- _REQUIRED WORK_: No pictures in the copy, please: retype all the records exactly.

- _DATA IN THIS EXERCISE_:
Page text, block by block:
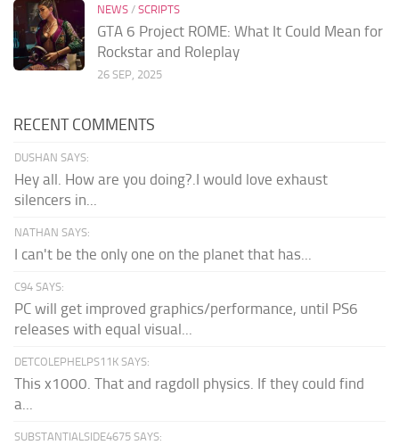
NEWS / SCRIPTS
GTA 6 Project ROME: What It Could Mean for
Rockstar and Roleplay
26 SEP, 2025
RECENT COMMENTS
DUSHAN SAYS:
Hey all. How are you doing?.I would love exhaust
silencers in...
NATHAN SAYS:
I can't be the only one on the planet that has...
C94 SAYS:
PC will get improved graphics/performance, until PS6
releases with equal visual...
DETCOLEPHELPS11K SAYS:
This x1000. That and ragdoll physics. If they could find
a...
SUBSTANTIALSIDE4675 SAYS:
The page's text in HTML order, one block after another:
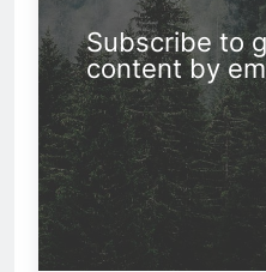
Subscribe to
content by
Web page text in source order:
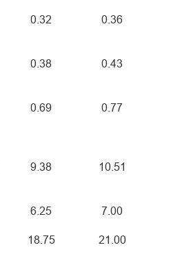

- _SOLVED PROBLEM_:
Page text, block by block:
NEWS / SCRIPTS
GTA 6 Project ROME: What It Could Mean for
Rockstar and Roleplay
26 SEP, 2025
RECENT COMMENTS
DUSHAN SAYS:
Hey all. How are you doing?.I would love exhaust
silencers in...
NATHAN SAYS:
I can't be the only one on the planet that has...
C94 SAYS:
PC will get improved graphics/performance, until PS6
releases with equal visual...
DETCOLEPHELPS11K SAYS:
This x1000. That and ragdoll physics. If they could find
a...
SUBSTANTIALSIDE4675 SAYS:
The page's text in HTML order, one block after another:
Subscribe to
content by
Web page text in source order:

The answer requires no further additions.